◆ Recorded data
.....

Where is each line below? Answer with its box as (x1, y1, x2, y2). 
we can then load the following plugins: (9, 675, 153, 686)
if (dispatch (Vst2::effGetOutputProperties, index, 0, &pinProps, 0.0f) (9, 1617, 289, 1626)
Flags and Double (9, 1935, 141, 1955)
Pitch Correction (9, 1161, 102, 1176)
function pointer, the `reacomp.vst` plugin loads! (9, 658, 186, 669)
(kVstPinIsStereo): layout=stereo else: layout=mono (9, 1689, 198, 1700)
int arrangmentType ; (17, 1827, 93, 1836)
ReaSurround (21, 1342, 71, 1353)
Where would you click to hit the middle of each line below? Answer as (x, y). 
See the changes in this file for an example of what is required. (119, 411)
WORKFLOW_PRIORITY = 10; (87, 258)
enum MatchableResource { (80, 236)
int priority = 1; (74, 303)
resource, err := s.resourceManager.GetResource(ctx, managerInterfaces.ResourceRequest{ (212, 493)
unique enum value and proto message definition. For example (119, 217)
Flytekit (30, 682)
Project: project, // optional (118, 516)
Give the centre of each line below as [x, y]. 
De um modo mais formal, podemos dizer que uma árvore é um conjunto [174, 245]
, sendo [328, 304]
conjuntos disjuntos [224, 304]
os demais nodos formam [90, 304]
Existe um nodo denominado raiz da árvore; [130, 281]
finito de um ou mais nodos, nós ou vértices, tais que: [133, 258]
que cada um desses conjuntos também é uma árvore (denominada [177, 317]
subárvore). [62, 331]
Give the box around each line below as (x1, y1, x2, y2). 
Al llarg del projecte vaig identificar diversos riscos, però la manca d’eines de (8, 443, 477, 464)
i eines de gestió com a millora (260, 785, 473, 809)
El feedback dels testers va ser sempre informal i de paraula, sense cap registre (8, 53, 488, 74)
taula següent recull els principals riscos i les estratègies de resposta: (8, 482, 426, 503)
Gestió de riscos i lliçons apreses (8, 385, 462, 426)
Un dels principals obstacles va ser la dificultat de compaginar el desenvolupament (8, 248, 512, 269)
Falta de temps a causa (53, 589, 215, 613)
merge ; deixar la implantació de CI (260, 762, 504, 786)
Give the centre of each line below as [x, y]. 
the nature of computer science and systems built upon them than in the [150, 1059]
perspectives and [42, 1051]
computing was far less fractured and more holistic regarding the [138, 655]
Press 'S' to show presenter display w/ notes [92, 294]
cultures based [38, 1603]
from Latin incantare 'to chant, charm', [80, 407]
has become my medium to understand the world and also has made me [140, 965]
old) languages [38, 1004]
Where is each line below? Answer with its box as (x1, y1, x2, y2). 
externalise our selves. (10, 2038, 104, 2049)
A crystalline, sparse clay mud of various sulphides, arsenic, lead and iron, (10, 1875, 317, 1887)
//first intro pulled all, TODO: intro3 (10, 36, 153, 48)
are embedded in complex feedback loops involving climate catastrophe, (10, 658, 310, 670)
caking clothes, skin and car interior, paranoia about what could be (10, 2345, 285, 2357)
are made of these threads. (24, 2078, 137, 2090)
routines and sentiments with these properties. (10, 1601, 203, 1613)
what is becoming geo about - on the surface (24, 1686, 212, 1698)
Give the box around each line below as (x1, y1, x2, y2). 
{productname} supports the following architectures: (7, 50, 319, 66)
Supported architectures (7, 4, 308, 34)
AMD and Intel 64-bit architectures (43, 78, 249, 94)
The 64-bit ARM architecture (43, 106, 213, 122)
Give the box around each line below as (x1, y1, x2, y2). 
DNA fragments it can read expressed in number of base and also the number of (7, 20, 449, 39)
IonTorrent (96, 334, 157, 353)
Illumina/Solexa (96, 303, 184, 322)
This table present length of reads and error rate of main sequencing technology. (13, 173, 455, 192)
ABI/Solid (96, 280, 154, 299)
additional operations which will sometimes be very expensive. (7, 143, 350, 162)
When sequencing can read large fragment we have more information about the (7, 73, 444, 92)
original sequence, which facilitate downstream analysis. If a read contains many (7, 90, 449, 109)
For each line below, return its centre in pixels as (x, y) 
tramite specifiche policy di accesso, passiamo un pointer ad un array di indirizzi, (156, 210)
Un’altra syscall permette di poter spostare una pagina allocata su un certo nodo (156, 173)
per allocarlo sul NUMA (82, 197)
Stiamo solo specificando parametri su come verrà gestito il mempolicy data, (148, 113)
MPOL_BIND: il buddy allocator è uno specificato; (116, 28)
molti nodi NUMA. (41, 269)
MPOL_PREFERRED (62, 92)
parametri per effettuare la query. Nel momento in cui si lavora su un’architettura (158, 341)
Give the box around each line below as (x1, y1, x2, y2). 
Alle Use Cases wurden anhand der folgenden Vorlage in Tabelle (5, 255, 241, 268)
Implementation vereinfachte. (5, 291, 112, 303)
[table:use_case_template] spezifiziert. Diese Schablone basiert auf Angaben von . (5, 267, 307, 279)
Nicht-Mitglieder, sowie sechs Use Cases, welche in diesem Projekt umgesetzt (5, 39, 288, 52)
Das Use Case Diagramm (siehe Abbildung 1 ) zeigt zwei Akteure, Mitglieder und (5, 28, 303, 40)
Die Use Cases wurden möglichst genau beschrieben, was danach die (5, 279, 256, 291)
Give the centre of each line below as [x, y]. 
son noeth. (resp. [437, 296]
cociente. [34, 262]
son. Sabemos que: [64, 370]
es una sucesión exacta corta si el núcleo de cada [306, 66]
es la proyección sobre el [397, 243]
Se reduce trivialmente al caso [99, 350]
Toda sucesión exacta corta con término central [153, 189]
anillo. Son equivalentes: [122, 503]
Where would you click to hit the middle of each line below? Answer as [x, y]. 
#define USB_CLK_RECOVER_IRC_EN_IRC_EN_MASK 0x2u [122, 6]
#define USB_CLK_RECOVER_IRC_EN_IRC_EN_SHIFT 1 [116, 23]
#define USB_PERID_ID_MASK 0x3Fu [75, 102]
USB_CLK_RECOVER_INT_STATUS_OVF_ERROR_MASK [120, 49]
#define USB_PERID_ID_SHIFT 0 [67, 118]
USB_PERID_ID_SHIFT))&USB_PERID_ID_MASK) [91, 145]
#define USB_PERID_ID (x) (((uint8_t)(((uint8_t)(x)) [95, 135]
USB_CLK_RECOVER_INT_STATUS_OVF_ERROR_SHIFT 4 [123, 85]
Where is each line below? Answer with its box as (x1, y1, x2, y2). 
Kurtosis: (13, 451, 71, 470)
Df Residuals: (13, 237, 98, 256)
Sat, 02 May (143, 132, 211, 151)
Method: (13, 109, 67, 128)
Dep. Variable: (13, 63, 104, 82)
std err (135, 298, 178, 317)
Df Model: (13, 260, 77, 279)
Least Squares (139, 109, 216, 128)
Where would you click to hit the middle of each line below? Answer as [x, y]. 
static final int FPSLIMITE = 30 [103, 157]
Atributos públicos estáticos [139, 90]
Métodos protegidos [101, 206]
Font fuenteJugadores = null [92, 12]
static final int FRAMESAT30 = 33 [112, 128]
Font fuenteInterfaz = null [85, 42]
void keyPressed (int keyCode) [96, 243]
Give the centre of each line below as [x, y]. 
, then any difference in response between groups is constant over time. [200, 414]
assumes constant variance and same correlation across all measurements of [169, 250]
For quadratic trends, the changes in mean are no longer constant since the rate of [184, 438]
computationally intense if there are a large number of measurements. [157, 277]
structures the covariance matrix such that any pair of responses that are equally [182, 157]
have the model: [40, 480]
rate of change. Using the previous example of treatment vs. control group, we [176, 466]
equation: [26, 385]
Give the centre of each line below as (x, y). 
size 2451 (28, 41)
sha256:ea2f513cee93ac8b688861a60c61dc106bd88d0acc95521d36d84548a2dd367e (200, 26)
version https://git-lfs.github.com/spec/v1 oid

.....

◆ Problem to solve
Go through the material and copy out every line with "null" in it.

◆ Task result
Font fuenteJugadores = null [92, 12]
Font fuenteInterfaz = null [85, 42]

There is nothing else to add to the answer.